» Problem requirements: Transcribe the entries exactly. Start at the top, stop after the line with "The terms Medicare", and omit every picture.

------------------------------------------------

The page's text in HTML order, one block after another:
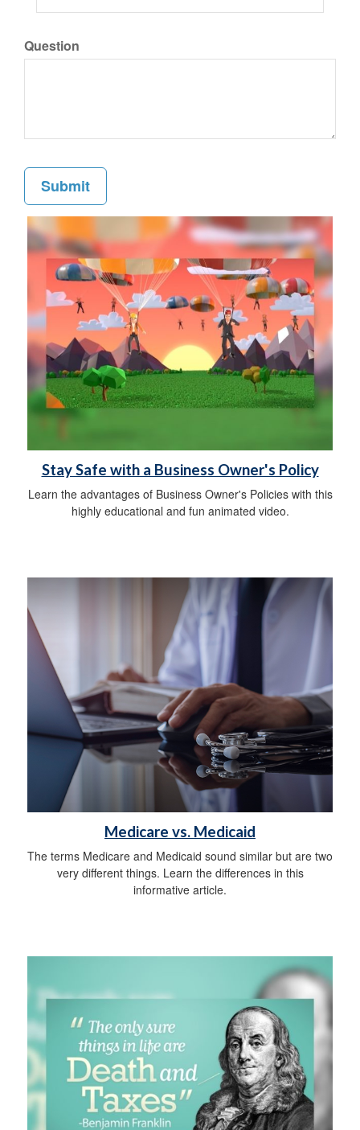
Question
Stay Safe with a Business Owner's Policy
Learn the advantages of Business Owner's Policies with this
highly educational and fun animated video.
Medicare vs. Medicaid
The terms Medicare and Medicaid sound similar but are two
very different things. Learn the differences in this
informative article.
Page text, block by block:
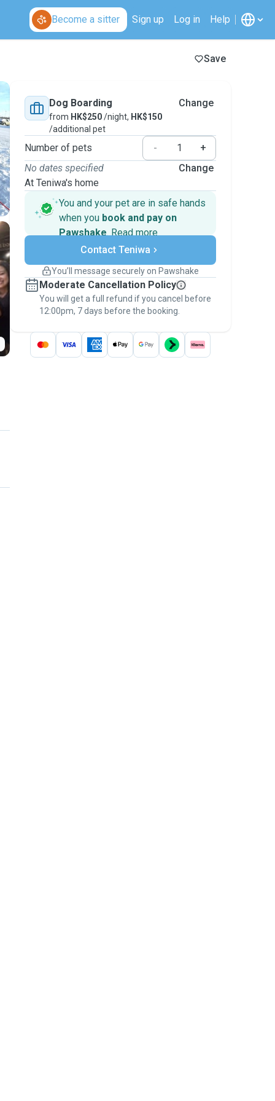
Become a sitter Sign up Log in Help
Save
Dog Boarding
from HK$250/night, HK$150
/additional pet
Change
Number of pets -
+
No dates specified
At Teniwa's home
Change
You and your pet are in safe hands
when you book and pay on
Pawshake. Read more
Secure payments
Support if plans change
Keep everything on Pawshake - from first
message, to payment - to stay covered by
thePawshake Guarantee.
Contact Teniwa
You’ll message securely on Pawshake
Moderate Cancellation Policy
You will get a full refund if you cancel before
12:00pm, 7 days before the booking.
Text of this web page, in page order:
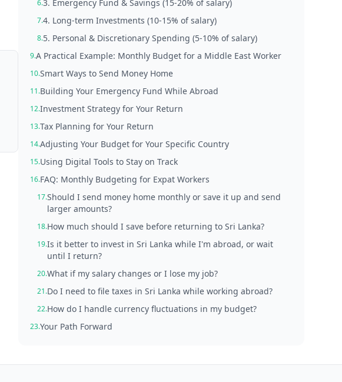
6.3. Emergency Fund & Savings (15-20% of salary)
7.4. Long-term Investments (10-15% of salary)
8.5. Personal & Discretionary Spending (5-10% of salary)
9.A Practical Example: Monthly Budget for a Middle East Worker
10.Smart Ways to Send Money Home
11.Building Your Emergency Fund While Abroad
12.Investment Strategy for Your Return
13.Tax Planning for Your Return
14.Adjusting Your Budget for Your Specific Country
15.Using Digital Tools to Stay on Track
16.FAQ: Monthly Budgeting for Expat Workers
17.Should I send money home monthly or save it up and send
larger amounts?
18.How much should I save before returning to Sri Lanka?
19.Is it better to invest in Sri Lanka while I'm abroad, or wait
until I return?
20.What if my salary changes or I lose my job?
21.Do I need to file taxes in Sri Lanka while working abroad?
22.How do I handle currency fluctuations in my budget?
23.Your Path Forward
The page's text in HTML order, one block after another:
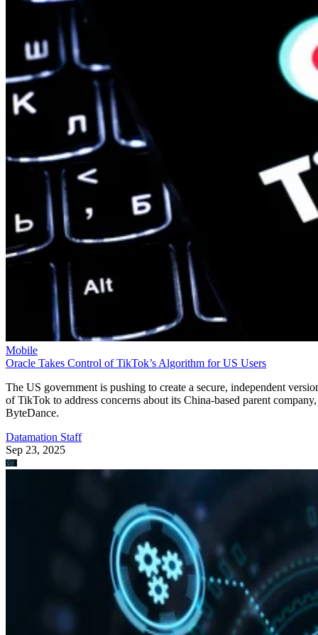
Mobile
Oracle Takes Control of TikTok’s Algorithm for US Users
The US government is pushing to create a secure, independent
of TikTok to address concerns about its China-based parent company,
ByteDance.
Datamation Staff
Sep 23, 2025
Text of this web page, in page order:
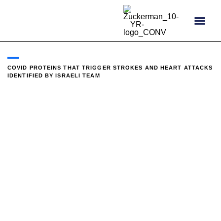
COVID PROTEINS THAT TRIGGER STROKES AND HEART ATTACKS
IDENTIFIED BY ISRAELI TEAM
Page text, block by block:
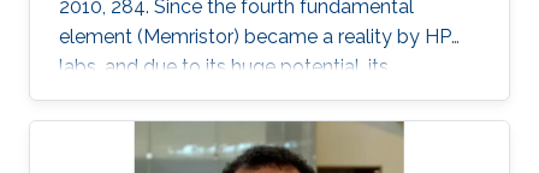
2010, 284. Since the fourth fundamental
element (Memristor) became a reality by HP
labs, and due to its huge potential, its
mathematical models became a necessity. In
this paper, we provide a simple mathematical
model of Memristors characterized by linear
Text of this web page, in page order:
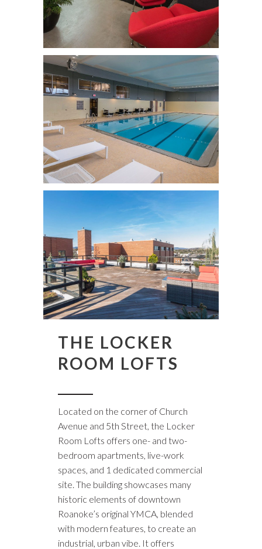
THE LOCKER
ROOM LOFTS
Located on the corner of Church
Avenue and 5th Street, the Locker
Room Lofts offers one- and two-
bedroom apartments, live-work
spaces, and 1 dedicated commercial
site. The building showcases many
historic elements of downtown
Roanoke’s original YMCA, blended
with modern features, to create an
industrial, urban vibe. It offers

------------------------------------------------

» Answer area:
The page's text in HTML order, one block after another:
Question
Stay Safe with a Business Owner's Policy
Learn the advantages of Business Owner's Policies with this
highly educational and fun animated video.
Medicare vs. Medicaid
The terms Medicare and Medicaid sound similar but are two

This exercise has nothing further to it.